- **Exercise**:
Repeat every record word for word and omit the images.

(Stored records)
--------------------------------------------------
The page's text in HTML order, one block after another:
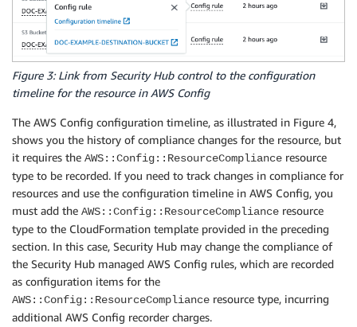
Figure 3: Link from Security Hub control to the configuration
timeline for the resource in AWS Config
The AWS Config configuration timeline, as illustrated in Figure 4,
shows you the history of compliance changes for the resource, but
it requires the AWS::Config::ResourceCompliance resource
type to be recorded. If you need to track changes in compliance for
resources and use the configuration timeline in AWS Config, you
must add the AWS::Config::ResourceCompliance resource
type to the CloudFormation template provided in the preceding
section. In this case, Security Hub may change the compliance of
the Security Hub managed AWS Config rules, which are recorded
as configuration items for the
AWS::Config::ResourceCompliance resource type, incurring
additional AWS Config recorder charges.
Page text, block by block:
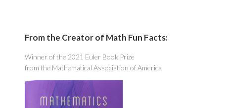
From the Creator of Math Fun Facts:
Winner of the 2021 Euler Book Prize
from the Mathematical Association of America
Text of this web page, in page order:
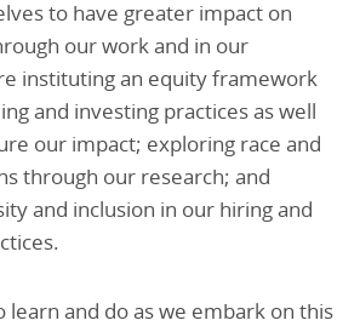
to have greater impact on
our work and in our
instituting an equity framework
and investing practices as well
our impact; exploring race and
through our research; and
and inclusion in our hiring and
learn and do as we embark on this
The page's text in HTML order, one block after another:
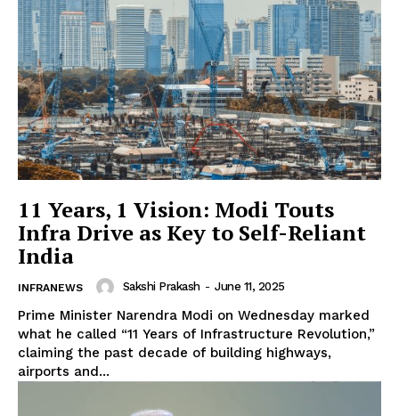
11 Years, 1 Vision: Modi Touts
Infra Drive as Key to Self-Reliant
India
INFRANEWS Sakshi Prakash - June 11, 2025
Prime Minister Narendra Modi on Wednesday marked
what he called “11 Years of Infrastructure Revolution,”
claiming the past decade of building highways,
airports and...
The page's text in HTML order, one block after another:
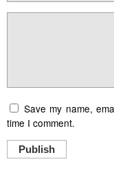
Save my name,
time I comment.
Publish
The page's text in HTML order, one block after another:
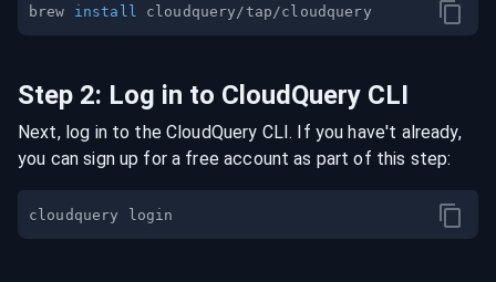
brew install
Step 2: Log in to CloudQuery CLI
Next, log in to the CloudQuery CLI. If you have't already,
you can sign up for a free account as part of this step:
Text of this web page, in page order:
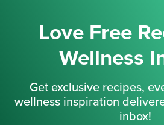
Love Free
Wellness
Get exclusive recipes,
wellness inspiration
inbox!
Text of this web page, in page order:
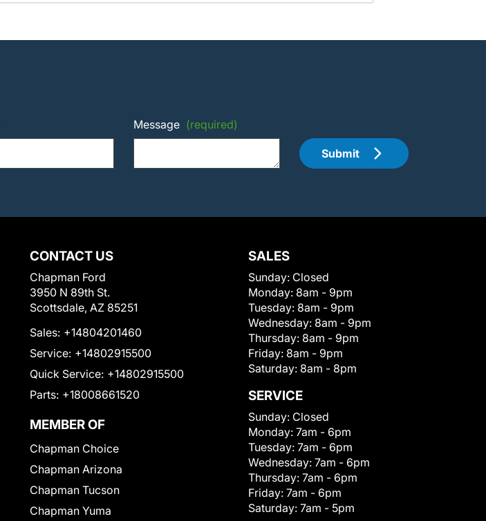
Message (required)
Submit
CONTACT US
Chapman Ford
3950 N 89th St.
Scottsdale, AZ 85251
Sales: +14804201460
Service: +14802915500
Quick Service: +14802915500
Parts: +18008661520
MEMBER OF
Chapman Choice
Chapman Arizona
Chapman Tucson
Chapman Yuma
SALES
Sunday: Closed
Monday: 8am - 9pm
Tuesday: 8am - 9pm
Wednesday: 8am - 9pm
Thursday: 8am - 9pm
Friday: 8am - 9pm
Saturday: 8am - 8pm
SERVICE
Sunday: Closed
Monday: 7am - 6pm
Tuesday: 7am - 6pm
Wednesday: 7am - 6pm
Thursday: 7am - 6pm
Friday: 7am - 6pm
Saturday: 7am - 5pm
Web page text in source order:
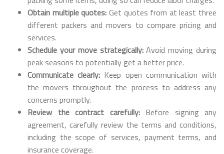
Obtain multiple quotes: Get quotes from at least three
different packers and movers to compare pricing and
services.
Schedule your move strategically:Avoid moving during
peak seasons to potentially get a better price.
Communicate clearly: Keep open communication with
the movers throughout the process to address any
concerns promptly.
Review the contract carefully:Before signing any
agreement, carefully review the terms and conditions,
including the scope of services, payment terms, and
insurance coverage.
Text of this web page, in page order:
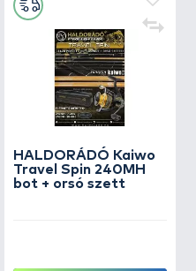
HALDORÁDÓ Kaiwo
Travel Spin 240MH
bot + orsó szett
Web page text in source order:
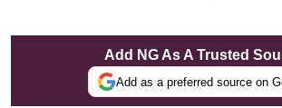
Add NG As A Trusted
Add as a preferred source on
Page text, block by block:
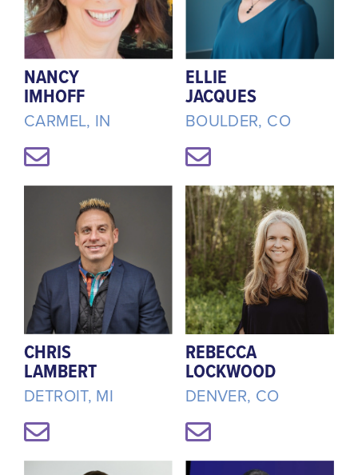
NANCY
IMHOFF
CARMEL, IN
ELLIE
JACQUES
BOULDER, CO
CHRIS
LAMBERT
DETROIT, MI
REBECCA
LOCKWOOD
DENVER, CO
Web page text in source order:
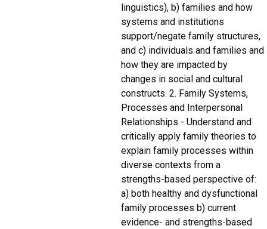
linguistics), b) families and how
systems and institutions
support/negate family structures,
and c) individuals and families and
how they are impacted by
changes in social and cultural
constructs. 2. Family Systems,
Processes and Interpersonal
Relationships - Understand and
critically apply family theories to
explain family processes within
diverse contexts from a
strengths-based perspective of:
a) both healthy and dysfunctional
family processes b) current
evidence- and strengths-based
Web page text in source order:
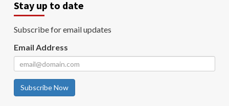
Stay up to date
Subscribe for email updates
Email Address
Subscribe Now
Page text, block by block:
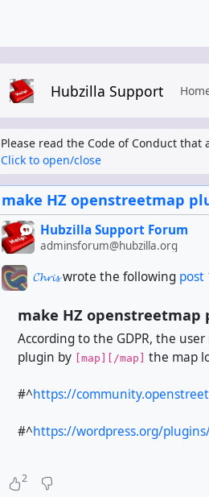
Hubzilla Support
Please read the Code of Conduct
Click to open/close
make HZ openstreetmap
Hubzilla Support Forum
adminsforum@hubzilla.org
𝓒𝓱𝓻𝓲𝓼wrote the following post
make HZ openstreetmap
According to the GDPR, the
plugin by [map][/map] the map
#^https://
#^https://wordpress.org/
2
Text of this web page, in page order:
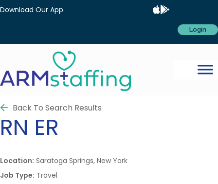
Download Our App
Login
Back To Search Results
RN ER
Location: Saratoga Springs, New York
Job Type: Travel
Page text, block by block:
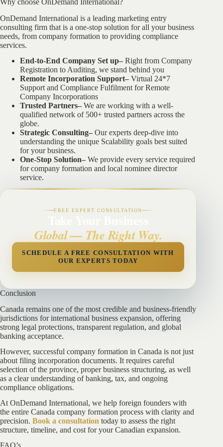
--------------------------------------------------
- **Answer to this problem**:
The page's text in HTML order, one block after another:
Figure 3: Link from Security Hub control to the configuration
timeline for the resource in AWS Config
The AWS Config configuration timeline, as illustrated in Figure 4,
shows you the history of compliance changes for the resource, but
it requires the AWS::Config::ResourceCompliance resource
type to be recorded. If you need to track changes in compliance for
resources and use the configuration timeline in AWS Config, you
must add the AWS::Config::ResourceCompliance resource
type to the CloudFormation template provided in the preceding
section. In this case, Security Hub may change the compliance of
the Security Hub managed AWS Config rules, which are recorded
as configuration items for the
AWS::Config::ResourceCompliance resource type, incurring
additional AWS Config recorder charges.
Page text, block by block:
From the Creator of Math Fun Facts:
Winner of the 2021 Euler Book Prize
from the Mathematical Association of America
Text of this web page, in page order:
to have greater impact on
our work and in our
instituting an equity framework
and investing practices as well
our impact; exploring race and
through our research; and
and inclusion in our hiring and
learn and do as we embark on this
The page's text in HTML order, one block after another:
11 Years, 1 Vision: Modi Touts
Infra Drive as Key to Self-Reliant
India
INFRANEWS Sakshi Prakash - June 11, 2025
Prime Minister Narendra Modi on Wednesday marked
what he called “11 Years of Infrastructure Revolution,”
claiming the past decade of building highways,
airports and...
The page's text in HTML order, one block after another:
Save my name,
time I comment.
Publish
The page's text in HTML order, one block after another:
brew install
Step 2: Log in to CloudQuery CLI
Next, log in to the CloudQuery CLI. If you have't already,
you can sign up for a free account as part of this step:
Text of this web page, in page order:
Love Free
Wellness
Get exclusive recipes,
wellness inspiration
inbox!
Text of this web page, in page order:
Message (required)
Submit
CONTACT US
Chapman Ford
3950 N 89th St.
Scottsdale, AZ 85251
Sales: +14804201460
Service: +14802915500
Quick Service: +14802915500
Parts: +18008661520
MEMBER OF
Chapman Choice
Chapman Arizona
Chapman Tucson
Chapman Yuma
SALES
Sunday: Closed
Monday: 8am - 9pm
Tuesday: 8am - 9pm
Wednesday: 8am - 9pm
Thursday: 8am - 9pm
Friday: 8am - 9pm
Saturday: 8am - 8pm
SERVICE
Sunday: Closed
Monday: 7am - 6pm
Tuesday: 7am - 6pm
Wednesday: 7am - 6pm
Thursday: 7am - 6pm
Friday: 7am - 6pm
Saturday: 7am - 5pm
Web page text in source order:
Obtain multiple quotes: Get quotes from at least three
different packers and movers to compare pricing and
services.
Schedule your move strategically:Avoid moving during
peak seasons to potentially get a better price.
Communicate clearly: Keep open communication with
the movers throughout the process to address any
concerns promptly.
Review the contract carefully:Before signing any
agreement, carefully review the terms and conditions,
including the scope of services, payment terms, and
insurance coverage.
Text of this web page, in page order:
HALDORÁDÓ Kaiwo
Travel Spin 240MH
bot + orsó szett
Web page text in source order:
Add NG As A Trusted
Add as a preferred source on
Page text, block by block:
NANCY
IMHOFF
CARMEL, IN
ELLIE
JACQUES
BOULDER, CO
CHRIS
LAMBERT
DETROIT, MI
REBECCA
LOCKWOOD
DENVER, CO
Web page text in source order:
linguistics), b) families and how
systems and institutions
support/negate family structures,
and c) individuals and families and
how they are impacted by
changes in social and cultural
constructs. 2. Family Systems,
Processes and Interpersonal
Relationships - Understand and
critically apply family theories to
explain family processes within
diverse contexts from a
strengths-based perspective of:
a) both healthy and dysfunctional
family processes b) current
evidence- and strengths-based
Web page text in source order:
Stay up to date
Subscribe for email updates
Email Address
Subscribe Now
Page text, block by block:
Hubzilla Support
Please read the Code of Conduct
Click to open/close
make HZ openstreetmap
Hubzilla Support Forum
adminsforum@hubzilla.org
𝓒𝓱𝓻𝓲𝓼wrote the following post
make HZ openstreetmap
According to the GDPR, the
plugin by [map][/map] the map
#^https://
#^https://wordpress.org/
2
Text of this web page, in page order:
Download Our App
Login
Back To Search Results
RN ER
Location: Saratoga Springs, New York
Job Type: Travel
Page text, block by block:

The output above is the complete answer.